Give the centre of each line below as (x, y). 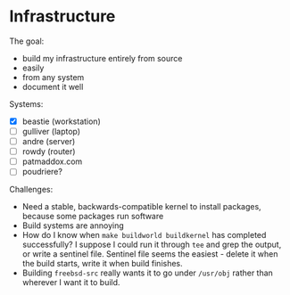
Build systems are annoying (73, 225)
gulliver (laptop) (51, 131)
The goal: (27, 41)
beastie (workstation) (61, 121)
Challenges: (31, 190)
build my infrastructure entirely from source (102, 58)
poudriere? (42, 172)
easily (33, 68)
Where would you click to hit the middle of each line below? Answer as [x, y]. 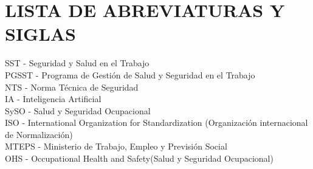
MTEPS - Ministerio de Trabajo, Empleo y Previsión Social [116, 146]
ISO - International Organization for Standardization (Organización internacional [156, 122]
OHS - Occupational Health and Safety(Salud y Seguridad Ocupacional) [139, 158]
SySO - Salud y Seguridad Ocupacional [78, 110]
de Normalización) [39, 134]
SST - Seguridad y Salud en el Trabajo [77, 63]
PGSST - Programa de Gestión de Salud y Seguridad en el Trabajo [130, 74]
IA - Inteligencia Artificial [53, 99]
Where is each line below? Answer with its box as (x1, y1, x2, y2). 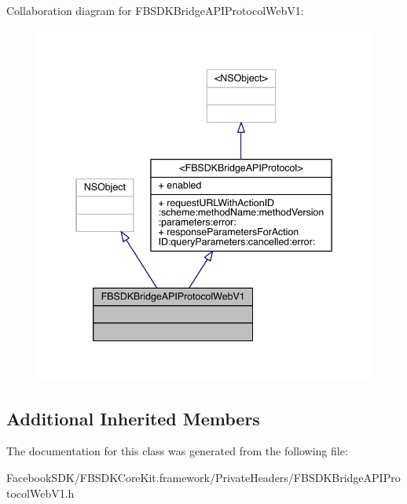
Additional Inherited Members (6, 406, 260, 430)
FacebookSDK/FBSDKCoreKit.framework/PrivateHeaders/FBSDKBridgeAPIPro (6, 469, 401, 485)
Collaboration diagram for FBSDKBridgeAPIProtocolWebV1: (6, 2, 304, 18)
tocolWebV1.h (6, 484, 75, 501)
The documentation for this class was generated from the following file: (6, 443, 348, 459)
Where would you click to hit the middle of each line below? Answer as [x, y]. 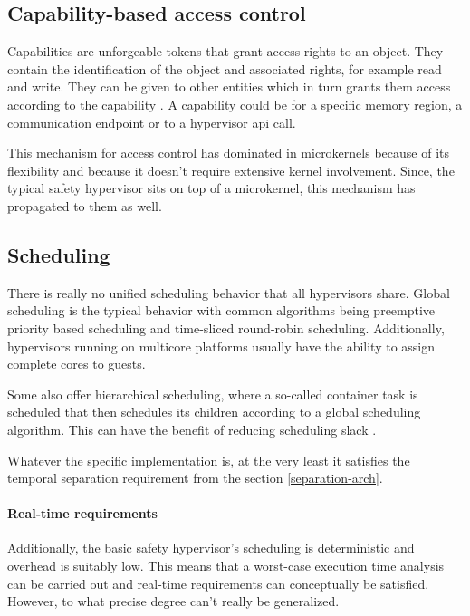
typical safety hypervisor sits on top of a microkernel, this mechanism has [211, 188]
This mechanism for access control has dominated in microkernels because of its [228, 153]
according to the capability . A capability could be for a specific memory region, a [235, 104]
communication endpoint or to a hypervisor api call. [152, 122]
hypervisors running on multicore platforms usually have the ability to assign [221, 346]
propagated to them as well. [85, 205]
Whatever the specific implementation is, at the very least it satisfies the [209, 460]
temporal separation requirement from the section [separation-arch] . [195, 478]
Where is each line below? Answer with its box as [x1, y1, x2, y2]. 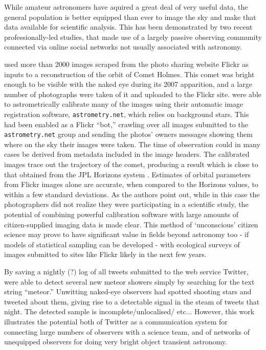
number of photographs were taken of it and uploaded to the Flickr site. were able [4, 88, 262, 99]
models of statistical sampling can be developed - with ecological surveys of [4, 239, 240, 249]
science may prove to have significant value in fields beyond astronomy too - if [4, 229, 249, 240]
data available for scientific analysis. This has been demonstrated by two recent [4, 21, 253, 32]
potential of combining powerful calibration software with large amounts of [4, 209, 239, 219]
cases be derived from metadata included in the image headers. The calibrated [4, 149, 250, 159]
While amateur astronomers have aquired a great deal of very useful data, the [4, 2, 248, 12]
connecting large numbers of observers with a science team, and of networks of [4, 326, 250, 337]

______________________________

◆ **Exercise directions**
Return only the part of the records above that opens with the line containing "typical safety hypervisor" and closes with the line containing "This mechanism for", ends included.

◆ **Exercise answer**
typical safety hypervisor sits on top of a microkernel, this mechanism has [211, 188]
This mechanism for access control has dominated in microkernels because of its [228, 153]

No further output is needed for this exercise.